As part of an ongoing strategy to increase its presence in underserved markets, DartPoints has acquired Ohio-based data centre company Metro Data Centres

|Oct 29|magazine4 min read

Texas-based edge data centre provider DartPoints is continuing the expansion of its edge data centre network into Tier 2 markets and beyond. The newly announced acquisition of Ohio headquartered edge data centre operator Metro Data Centres is the latest step in the company’s investment in increasing its footprint across the US. 

In August of this year, DartPoints announced its expansion strategy to acquire and build new colocation and edge facilities throughout the Southwest, Southeast, Upper Midwest and Mid-Atlantic regions of the US. The announcement came following the acquisition of a majority share in the company by Astra Capital Management, which is reportedly funding the expansion. 

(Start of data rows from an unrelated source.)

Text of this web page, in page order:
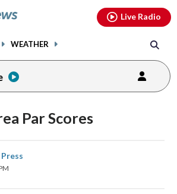
WEATHER
Live Radio
Par Scores
youtubethreads
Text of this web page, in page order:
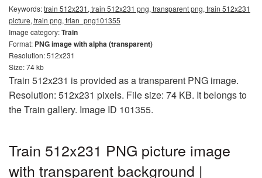
Keywords:train 512x231, train 512x231 png, transparent png, train 512x231
picture, train png, trian_png101355
Image category:Train
Format: PNG image with alpha (transparent)
Resolution: 512x231
Size: 74 kb
Train 512x231 is provided as a transparent PNG image.
Resolution: 512x231 pixels. File size: 74 KB. It belongs to
the Train gallery. Image ID 101355.
Train 512x231 PNG picture image
with transparent background |
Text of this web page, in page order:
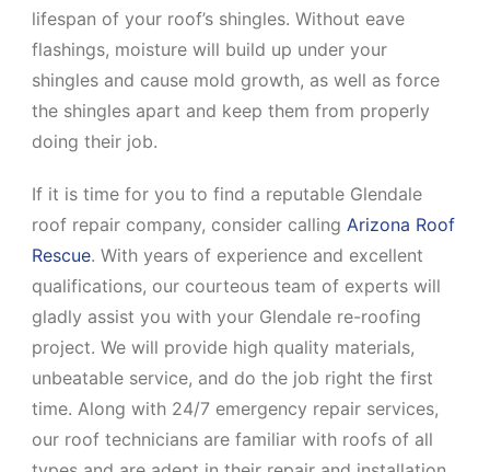
lifespan of your roof’s shingles. Without eave
flashings, moisture will build up under your
shingles and cause mold growth, as well as force
the shingles apart and keep them from properly
doing their job.
If it is time for you to find a reputable Glendale
roof repair company, consider calling Arizona Roof
Rescue. With years of experience and excellent
qualifications, our courteous team of experts will
gladly assist you with your Glendale re-roofing
project. We will provide high quality materials,
unbeatable service, and do the job right the first
time. Along with 24/7 emergency repair services,
our roof technicians are familiar with roofs of all
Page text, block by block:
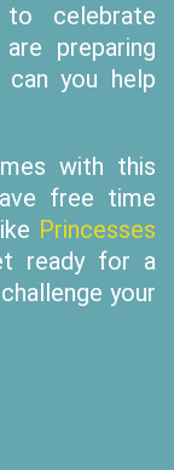
to celebrate
preparing
you help
with this
free time
Princesses
ready for a
your
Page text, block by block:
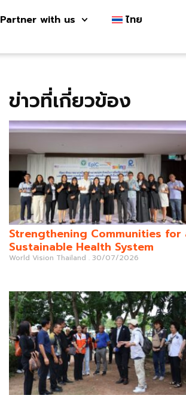
Partner with us ไทย
ข่าวที่เกี่ยวข้อง
Strengthening Communities for
Sustainable Health System
World Vision Thailand 30/07/2026
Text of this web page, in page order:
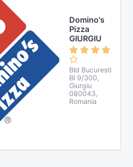
Domino's
Pizza
GIURGIU
Bld Bucuresti
Bl 9/300,
Giurgiu
080043,
Romania
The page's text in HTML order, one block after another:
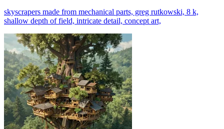
skyscrapers made from mechanical parts, greg rutkowski, 8 k,
shallow depth of field, intricate detail, concept art,
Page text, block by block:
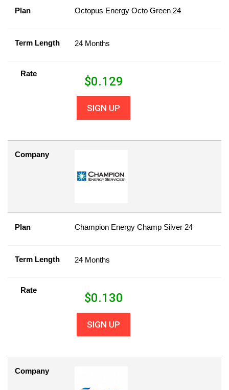
Plan Octopus Energy Octo Green 24
Term Length 24 Months
Rate
$0.129
SIGN UP
Company
Plan Champion Energy Champ Silver 24
Term Length 24 Months
Rate
$0.130
SIGN UP
Company
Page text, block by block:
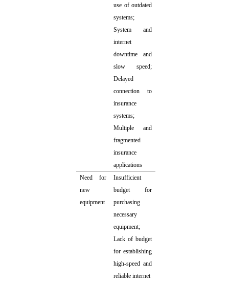
use of outdated
systems;
System and
internet
downtime and
slow speed;
Delayed
connection to
insurance
systems;
Multiple and
fragmented
insurance
applications
Need for
new
equipment
Insufficient
budget for
purchasing
necessary
equipment;
Lack of budget
for establishing
high-speed and
reliable internet
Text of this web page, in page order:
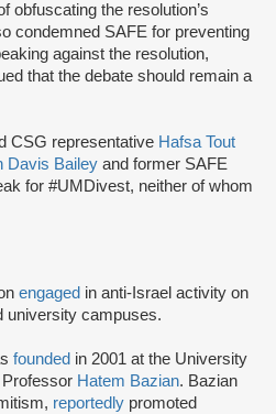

“We’re going to have an aggressive deployment plan, and an aggressive acquisition plan,” said Scott Willis, president and CEO of DartPoints, said in a statement at the time. “We’re looking for prospective targets that are a good fit in our strategy.”

It would seem that DartPoints has found its latest good fit. 

Headquartered in Dublin, Ohio, the company operates a single, high-tier colocation facility serving the Central Ohio region. 

In a company press release, Willis commented: “The acquisition of Metro Data Centres is a prime example of how we are executing on our strategy for regional growth aimed at improving interconnectivity. Metro Data Centres’ solutions enable DartPoints to immediately deliver our capabilities into this exciting market and surrounding locations. The Metro Data Centres team has a long history of bringing innovative solutions to their customers, and we look forward to having them continue their work as a part of the DartPoints team.”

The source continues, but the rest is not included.